+++ Source records +++

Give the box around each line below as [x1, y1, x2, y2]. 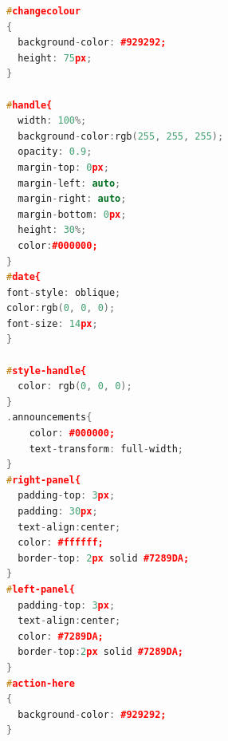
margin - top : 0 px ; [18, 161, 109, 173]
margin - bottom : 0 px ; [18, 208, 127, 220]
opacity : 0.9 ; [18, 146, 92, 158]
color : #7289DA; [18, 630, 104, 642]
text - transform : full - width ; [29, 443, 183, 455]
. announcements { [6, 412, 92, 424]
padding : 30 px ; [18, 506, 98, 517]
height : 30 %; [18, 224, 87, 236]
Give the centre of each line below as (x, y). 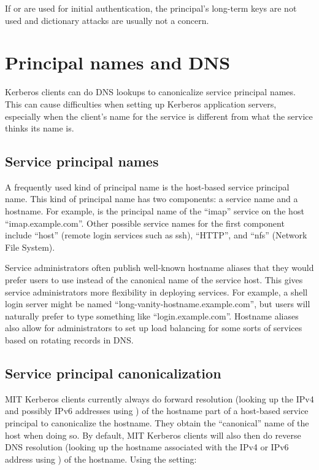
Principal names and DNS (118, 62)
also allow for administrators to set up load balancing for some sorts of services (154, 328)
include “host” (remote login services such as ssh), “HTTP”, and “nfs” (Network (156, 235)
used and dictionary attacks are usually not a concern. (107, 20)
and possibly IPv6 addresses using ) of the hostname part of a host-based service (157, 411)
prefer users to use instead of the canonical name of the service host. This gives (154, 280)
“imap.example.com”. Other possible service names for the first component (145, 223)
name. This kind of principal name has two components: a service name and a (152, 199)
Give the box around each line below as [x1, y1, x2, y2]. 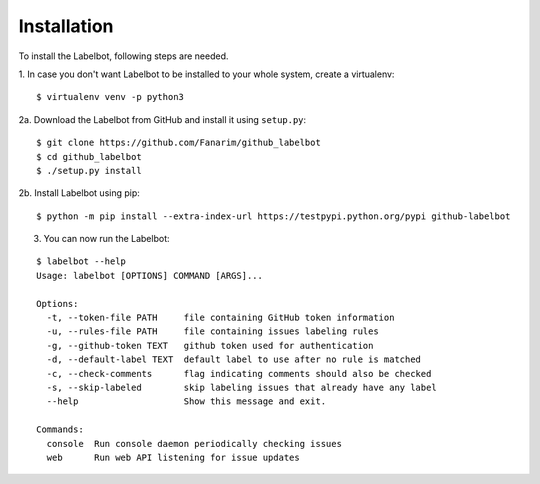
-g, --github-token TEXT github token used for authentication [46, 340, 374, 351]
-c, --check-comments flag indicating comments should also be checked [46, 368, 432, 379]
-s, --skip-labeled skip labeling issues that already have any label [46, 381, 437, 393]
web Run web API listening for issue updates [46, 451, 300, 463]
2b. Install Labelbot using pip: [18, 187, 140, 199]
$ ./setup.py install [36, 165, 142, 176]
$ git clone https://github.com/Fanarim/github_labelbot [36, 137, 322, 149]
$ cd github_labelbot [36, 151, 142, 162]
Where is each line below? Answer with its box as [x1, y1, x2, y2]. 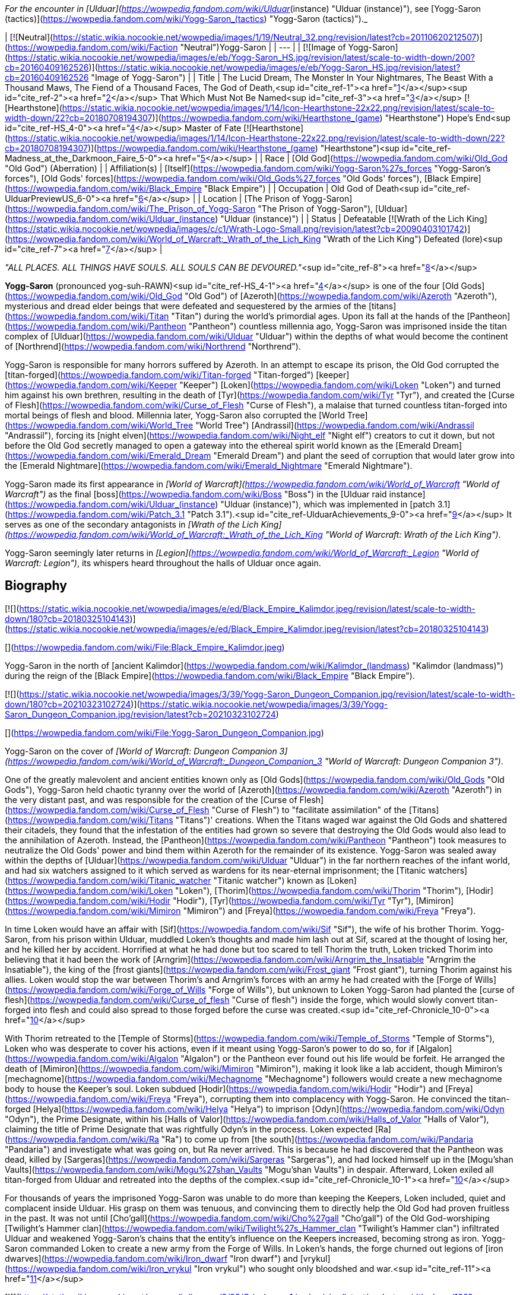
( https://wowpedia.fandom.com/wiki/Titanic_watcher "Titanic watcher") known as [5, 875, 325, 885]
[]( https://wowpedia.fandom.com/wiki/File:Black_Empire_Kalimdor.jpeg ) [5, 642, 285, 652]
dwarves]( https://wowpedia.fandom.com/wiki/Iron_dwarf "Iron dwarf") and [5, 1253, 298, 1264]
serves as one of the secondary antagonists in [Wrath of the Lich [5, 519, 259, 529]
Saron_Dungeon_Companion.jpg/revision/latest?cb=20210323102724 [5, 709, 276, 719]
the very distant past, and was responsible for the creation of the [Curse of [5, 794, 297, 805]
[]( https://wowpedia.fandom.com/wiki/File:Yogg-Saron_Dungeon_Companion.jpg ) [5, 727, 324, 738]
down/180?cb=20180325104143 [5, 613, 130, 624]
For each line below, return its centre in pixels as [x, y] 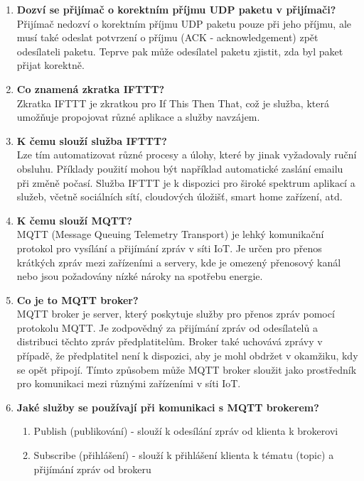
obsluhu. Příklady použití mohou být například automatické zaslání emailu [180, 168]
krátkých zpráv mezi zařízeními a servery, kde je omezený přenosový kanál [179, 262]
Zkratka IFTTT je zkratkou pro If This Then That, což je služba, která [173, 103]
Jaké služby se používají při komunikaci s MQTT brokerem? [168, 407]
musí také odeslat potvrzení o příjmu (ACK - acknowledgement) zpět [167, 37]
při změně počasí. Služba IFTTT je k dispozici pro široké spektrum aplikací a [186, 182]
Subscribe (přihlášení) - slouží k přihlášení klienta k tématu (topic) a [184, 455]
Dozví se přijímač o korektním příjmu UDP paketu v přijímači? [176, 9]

+++

Work item:
Would you transcribe, unchanged, every line of the material from the one containing "při změně počasí." to the very end, including both, and nothing else?

Result for this task:
při změně počasí. Služba IFTTT je k dispozici pro široké spektrum aplikací a [186, 182]
Subscribe (přihlášení) - slouží k přihlášení klienta k tématu (topic) a [184, 455]
Dozví se přijímač o korektním příjmu UDP paketu v přijímači? [176, 9]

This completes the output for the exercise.